Светлый фон

– Почему? Я имею в виду, из-за чего то место лучше, чем… – Маур обвел рукой мост, воду, причалы, и лодки, и здания, тянущиеся слева от них. Обвел Китамар.

Впереди кучер остановил карету и уже сошел на желтый кирпич моста, указывая на свою упряжь. Другие повозки начали объезжать сцепившихся, но не спеша, всем хотелось поглазеть.

– Проще. Чище. Мне нравится быть тем, кто я там. А она… Не знаю, как описать. Она превосходна? Нет, она совершенна, она то, кем и с кем должен стремиться быть каждый. Колючая. Даже иногда грубоватая – и печальная. Печальна по-своему, сама она этого не замечает. Но я замечаю.

– И хочешь развеять ее печаль.

– Да, – сказал Гаррет. И сразу возразил: – Нет. Она не подавлена, не понура. Просто она вот такая, и это попадает в лад с тем, какой я. Или мне только так кажется. Или кажется, что так должно быть. Она… важна мне.

Подняв руку, Маур дал Гаррету знак подождать. Высунулся и заорал:

– Городская стража! А ну оба взяли оглобли и освободили проезд, не то обрадуетесь, коль отделаетесь штрафом. Слышь, нефиг на меня так смотреть! Я тебе задницу поперек развальцую! – Он опять сел на место и кивнул, будто ничего не случилось. На мосту драчуны бросили схватку, понукая своих коней снова тронуться. – Настолько попадать в лад с другим человеком? Сомневаюсь, что у меня был такой опыт.

– Никогда?

– Похоже на то. То есть я любил многих. Люблю вас с Каннишем, моих сестер и братьев. Родителей. Говорил, что любил Даннию Ферриш, но теперь мне кажется, что я использовал неверное слово. – На коляску налетел порыв ветра и тут же сгинул. – Твое чувство оторванности от этого города мне знакомо. Вот только представить не могу, чтобы в том мире я оказался с кем-то еще. Просто в голове не укладывается.

– Извини.

– Не за что. У меня был дядя, который не различал зеленый и синий. Он говорил, что это один и тот же цвет, и мне всегда было интересно, что он видит, поднося к небу лист. Все того цвета, что я назвал бы зеленым, или сплошь синее, а может, совсем иное вообще. Примерно так же и тут. Мне любопытно, насколько различен мир для тебя, ну а я такой, какой есть.

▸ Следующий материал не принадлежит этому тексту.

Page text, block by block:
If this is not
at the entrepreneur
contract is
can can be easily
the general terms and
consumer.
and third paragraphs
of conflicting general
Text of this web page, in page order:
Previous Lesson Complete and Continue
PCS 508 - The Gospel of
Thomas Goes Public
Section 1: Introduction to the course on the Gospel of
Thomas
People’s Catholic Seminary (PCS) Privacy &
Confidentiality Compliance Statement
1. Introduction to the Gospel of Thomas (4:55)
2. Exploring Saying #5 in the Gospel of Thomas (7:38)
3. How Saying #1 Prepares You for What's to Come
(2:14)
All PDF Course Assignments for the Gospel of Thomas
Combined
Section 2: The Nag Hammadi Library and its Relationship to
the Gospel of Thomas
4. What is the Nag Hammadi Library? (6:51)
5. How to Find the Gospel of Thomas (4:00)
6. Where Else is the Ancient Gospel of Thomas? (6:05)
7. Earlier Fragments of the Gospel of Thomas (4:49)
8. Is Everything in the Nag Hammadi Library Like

Они достигли восточной отмели и повернули лошадей на север, широкой дорогой через Притечье. Полуденное движение было плотным и на улицах, и на каналах. Пивовары грузили бочки, снаряжая плоскодонки на другой берег, или волоком выше в порт, или сплавиться, минуя мост, до южных городков и селений.

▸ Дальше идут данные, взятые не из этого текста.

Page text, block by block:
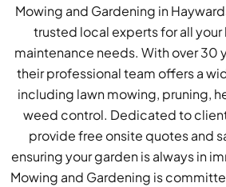
Mowing and Gardening in
trusted local experts for all your
maintenance needs. With over 30
their professional team offers a
including lawn mowing, pruning,
weed control. Dedicated to
provide free onsite quotes and
ensuring your garden is always in
Mowing and Gardening is

Телеги подвозили мешки ячменя и пшеницы, а выезжали с толченой кашицей свиньям на корм для ферм за городской стеной. Толстушка-инлиска, продававшая с тележки рыбу с острым рисом в кульках из вощеной бумаги, отвернулась, когда Гаррет посмотрел на нее. Всего лишь мелочь, мгновенный страх незнакомки, заметившей его плащ и значок, не успев разглядеть его самого. Ветер крепчал – растрепывал рукава и прижимал к боку плащ. Под его шум было тяжело говорить. Маур следил, чтобы лошади шли резвым шагом, но улицы ограничивали скорость. Гаррет получил возможность оглядеться, отметить выражения на лицах людей, мимо которых они проезжали, и ему показалось, что та толстушка не единственная, кто при нем боязливо вздрагивал, только хуже всех это скрывала. Ханчийский малец, лет восьми за плечами, гонялся по улице за кошкой, но поспешно удрал, увидав Гаррета. Пожилая инлисская женщина остановилась на углу и не поднимала глаз, пока они не проедут, поэтому Гаррет лучше разглядел ее красный платок на голове, чем лицо. Некоторые улыбались, но в их улыбках тоже дрожало волнение, и, хотя путь стражников часто упирался в заторы, другие упряжки, колесные тачки и пешеходы как могли уступали и расчищали проезд. Подступило забытое, подспудное воспоминание, как на говновозке он дал подопечному хлыста за медлительность.